» Records shown:
--------------------

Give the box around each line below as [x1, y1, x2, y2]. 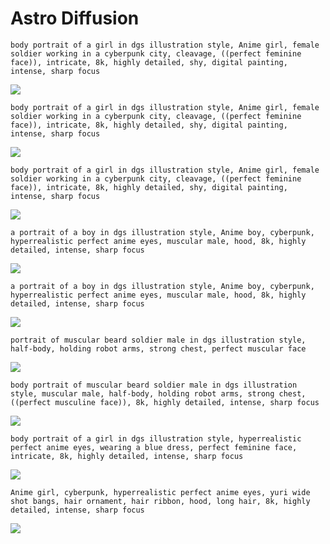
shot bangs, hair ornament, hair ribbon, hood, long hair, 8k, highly [10, 496, 311, 506]
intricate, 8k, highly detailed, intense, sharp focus [10, 451, 244, 461]
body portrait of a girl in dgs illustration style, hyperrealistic [10, 433, 302, 444]
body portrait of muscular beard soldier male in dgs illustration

--------------------

» What is being asked:
Scan the material above for the string "highly" and copy every line that has it.

» Answer for the task:
shot bangs, hair ornament, hair ribbon, hood, long hair, 8k, highly [10, 496, 311, 506]
intricate, 8k, highly detailed, intense, sharp focus [10, 451, 244, 461]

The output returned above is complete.